Бисмарку с его великолепным политическим чутьем стоило немалых усилий убедить Вильгельма I в необходимости быть снисходительным к побежденным. «Я занимаюсь неблагодарным делом, – жаловался премьер-министр в письме жене, – подливаю воду в бурлящее вино и убеждаю, что мы не одни живем в Европе, что кроме нас здесь есть три сильных государства, которые испытывают к нам ненависть и зависть». Австрия, ослабленная и униженная, отныне была нужна Пруссии в качестве союзника: «второй рейх», который строил Бисмарк, ждало столкновение с гораздо более сильным врагом – Францией, да и перспективы отношений с Россией были неясны. Поэтому условия Пражского мира, которым закончилась «семинедельная война», оказались щадящими для Австрии. Она была исключена из Германского союза, потеряла Венецию, но, несмотря на разгром при Садовой, осталась заметной величиной в европейской политике.

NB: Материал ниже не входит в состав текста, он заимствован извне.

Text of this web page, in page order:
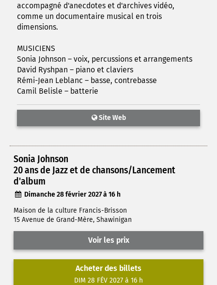
accompagné d'anecdotes et d'archives vidéo,
comme un documentaire musical en trois
dimensions.
MUSICIENS
Sonia Johnson – voix, percussions et arrangements
David Ryshpan – piano et claviers
Rémi-Jean Leblanc – basse, contrebasse
Camil Belisle – batterie
Site Web
Sonia Johnson
20 ans de Jazz et de chansons/Lancement
d'album
Dimanche 28 février 2027 à 16 h
Maison de la culture Francis-Brisson
15 Avenue de Grand-Mère, Shawinigan
Voir les prix
Acheter des billets
DIM 28 FÉV 2027 à 16 h

Теперь перед Францем Иосифом стояла одна важнейшая проблема – внутриполитическая: сохранение единства дунайской монархии, создание гармоничного центральноевропейского государства, не отягощенного сверхзадачами установления своего господства на сопредельных территориях. В конце концов, нет худа без добра: неудачные войны 1859 и 1866 годов привели к тому, что «итальянский и немецкий национальные вопросы отныне практически перестали быть внутренним фактором существования [монархии]. Империя избавилась от тяжкого бремени, исчезла та раздвоенность и неуверенность, которую постоянно ощущали немцы Австрии, будучи… органической частью германской общности. Уход Австрии из Германии явился первой политической предпосылкой для самоидентификации австрийских немцев в качестве отдельной от Германии самостоятельной нации»[68]

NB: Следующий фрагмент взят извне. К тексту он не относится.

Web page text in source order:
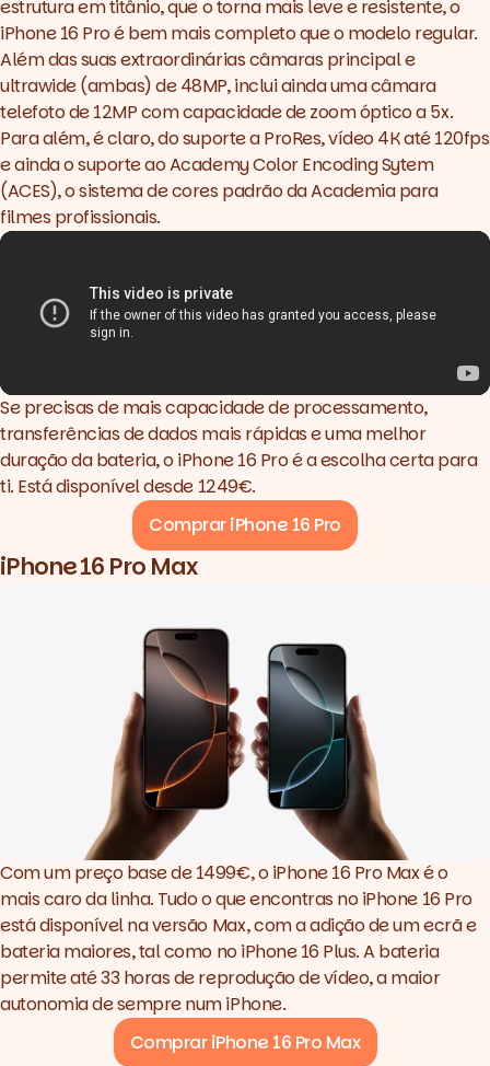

.Тем не менее поражение в «семинедельной войне» не только почти на полстолетия подорвало веру австрийских правящих кругов в боеспособность своей армии, но и породило чувство глубокого пессимизма у самого императора. Вскоре после битвы при Садовой он писал матери: «Когда весь мир против вас, когда у вас нет друзей, шансов на успех мало, но нужно… исполнить свой долг и уйти с честью». До конца своей долгой жизни Франц Иосиф I остался верен этому печальному кредо.
Венгерский компромисс
Поражение при Садовой резко изменило расстановку национальных и политических сил в Австрийской империи. Германоязычные подданные императора как бы осиротели, лишившись великогерманской «подпитки», игравшей заметную роль в их самоидентификации. Австрийские немцы – ведущий этнос западной части империи – составляли здесь не абсолютное, а относительное большинство, а потому опасались постепенного растворения среди славянских соседей. Точно в таком же положении в Венгерском королевстве уже давно находились мадьяры. Сложившаяся ситуация естественным образом подталкивала немцев и венгров к сближению. А поскольку представители обоих народов играли первую скрипку соответственно в венской и будапештской политике, соглашение между ними неизбежно должно было принять форму новой модели государственного устройства империи Габсбургов – в ущерб интересам славян и румын.
Тем не менее переговоры императора, венского правительства и мадьярских политиков оказались непростыми. Деак и его сторонники, занявшие доминирующее положение среди венгерской элиты, настаивали на восстановлении либеральных «апрельских законов» 1848 года. Франц Иосиф, в свою очередь, хотел поступиться как можно меньшим количеством властных полномочий. Впервые в политику вмешалась императрица Елизавета, питавшая к венграм глубокую симпатию, которую сохранила до конца своих дней. (Возможно, мадьярофильство Сиси объяснялось тем, что в венграх она видела естественных антиподов столь нелюбимого ею габсбургского двора). Она подталкивала императора к серьезным уступкам Будапешту и сыграла не последнюю роль в том, что главой первого правительства Венгрии после заключения компромисса стал Дьюла Андраши, к которому Елизавета была особенно расположена.